2,217 books32.4k followers
Ernest Miller Hemingway was an American novelist, short-story writer and journalist. Best known for an economical, understated style that significantly influenced later 20th-century writers, he is often romanticized for his adventurous lifestyle, and outspoken and blunt public image. Most of Hemingway's works were published between the mid-1920s and mid-1950s, including seven novels, six short-story collections and two non-fiction works. His writings have become classics of American literature; he was awarded the 1954 Nobel Prize in Literature, while three of his novels, four short-story collections and three nonfiction works were published posthumously.
Hemingway was raised in Oak Park, Illinois. After high school, he spent six months as a cub reporter for The Kansas City Star before enlisting in the Red Cross. He served as an ambulance driver on the Italian Front in World War I and was seriously wounded in 1918. His wartime experiences formed the basis for his 1929 novel A Farewell to Arms. He married Hadley Richardson in 1921, the first of four wives. They moved to Paris where he worked as a foreign correspondent for the Toronto Star and fell under the influence of the modernist writers and artists of the 1920s' "Lost Generation" expatriate community. His debut novel The Sun Also Rises was published in 1926.
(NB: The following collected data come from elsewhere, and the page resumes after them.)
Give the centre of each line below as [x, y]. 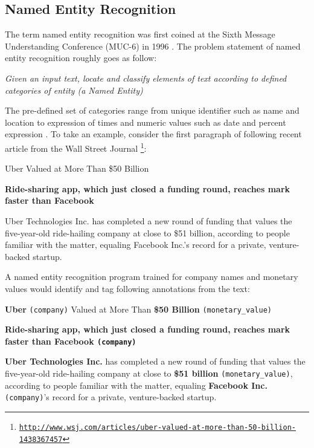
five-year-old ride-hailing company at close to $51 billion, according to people [147, 232]
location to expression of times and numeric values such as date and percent [146, 122]
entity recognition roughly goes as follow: [81, 58]
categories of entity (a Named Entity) [74, 90]
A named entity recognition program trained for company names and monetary [152, 277]
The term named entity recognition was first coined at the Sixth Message [140, 34]
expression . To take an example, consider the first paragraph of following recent [153, 134]
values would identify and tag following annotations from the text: [127, 288]
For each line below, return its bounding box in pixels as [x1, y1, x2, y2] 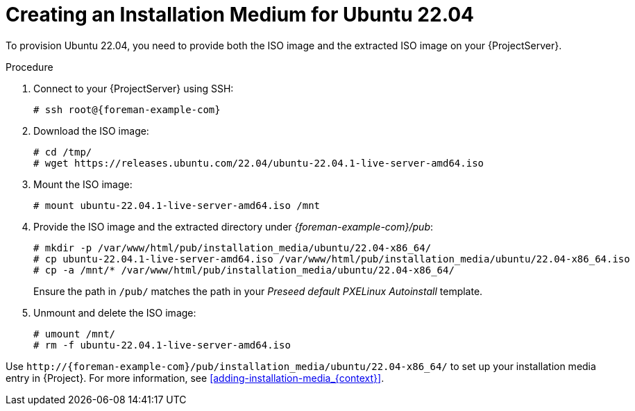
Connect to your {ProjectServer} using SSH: [33, 82, 234, 94]
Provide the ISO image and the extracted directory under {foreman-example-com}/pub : [33, 220, 434, 233]
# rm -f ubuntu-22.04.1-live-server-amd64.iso [33, 339, 291, 351]
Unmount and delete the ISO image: [33, 306, 196, 319]
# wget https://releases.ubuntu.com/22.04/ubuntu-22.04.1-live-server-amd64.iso [33, 157, 484, 169]
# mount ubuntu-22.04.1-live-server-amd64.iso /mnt [33, 199, 321, 211]
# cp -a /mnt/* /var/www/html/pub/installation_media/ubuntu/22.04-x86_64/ [33, 264, 455, 276]
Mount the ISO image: [33, 178, 133, 190]
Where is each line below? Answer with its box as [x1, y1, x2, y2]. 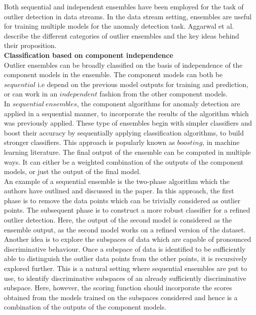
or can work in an [4, 89, 58, 99]
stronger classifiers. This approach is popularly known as [4, 137, 175, 147]
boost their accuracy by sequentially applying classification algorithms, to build [4, 127, 244, 137]
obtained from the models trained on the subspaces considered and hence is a [4, 292, 238, 302]
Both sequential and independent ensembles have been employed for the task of [4, 1, 244, 11]
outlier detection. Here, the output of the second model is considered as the [4, 215, 232, 225]
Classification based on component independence [4, 49, 174, 60]
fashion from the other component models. [99, 89, 228, 99]
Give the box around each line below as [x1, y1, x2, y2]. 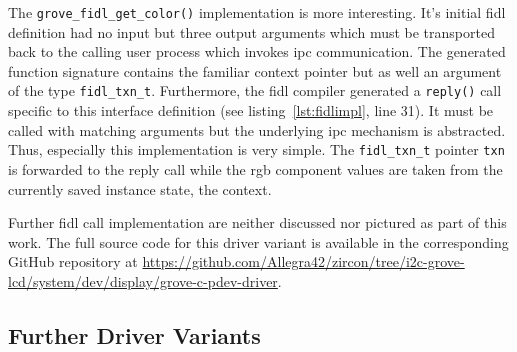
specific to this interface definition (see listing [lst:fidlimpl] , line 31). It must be [8, 100, 494, 121]
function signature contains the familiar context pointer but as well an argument [8, 60, 502, 81]
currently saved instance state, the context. [8, 178, 272, 199]
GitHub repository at [8, 251, 138, 272]
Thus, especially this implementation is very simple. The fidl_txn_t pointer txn [8, 139, 505, 160]
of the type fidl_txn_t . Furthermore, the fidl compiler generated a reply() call [8, 80, 502, 101]
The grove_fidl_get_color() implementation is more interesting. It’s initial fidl [8, 2, 506, 22]
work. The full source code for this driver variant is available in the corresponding [8, 231, 509, 252]
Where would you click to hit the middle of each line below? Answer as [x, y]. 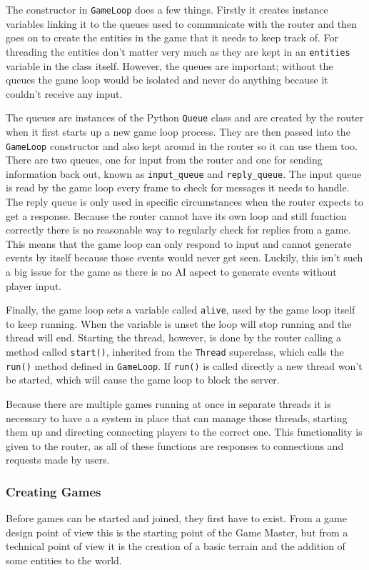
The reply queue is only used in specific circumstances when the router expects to [184, 202]
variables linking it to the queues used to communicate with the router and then [181, 23]
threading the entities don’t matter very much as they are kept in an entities [178, 51]
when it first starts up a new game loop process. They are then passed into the [178, 131]
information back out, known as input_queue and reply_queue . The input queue [184, 173]
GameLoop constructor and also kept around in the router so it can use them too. [182, 145]
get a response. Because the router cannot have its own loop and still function [176, 215]
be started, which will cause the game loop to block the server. [143, 380]

He divorced Richardson in 1927 and married Pauline Pfeiffer. They divorced after he returned from the Spanish Civil War, where he had worked as a journalist and which formed the basis for his 1940 novel For Whom the Bell Tolls. Martha Gellhorn became his third wife in 1940. He and Gellhorn separated after he met Mary Welsh Hemingway in London during World War II. Hemingway was present with Allied troops as a journalist at the Normandy landings and the liberation of Paris. He maintained permanent residences in Key West, Florida, in the 1930s and in Cuba in the 1940s and 1950s. On a 1954 trip to Africa, he was seriously injured in two plane accidents on successive days, leaving him in pain and ill health for much of the rest of his life. In 1959, he bought a house in Ketchum, Idaho, where, on July 2, 1961 (a couple weeks before his 62nd birthday), he killed himself using one of his shotguns.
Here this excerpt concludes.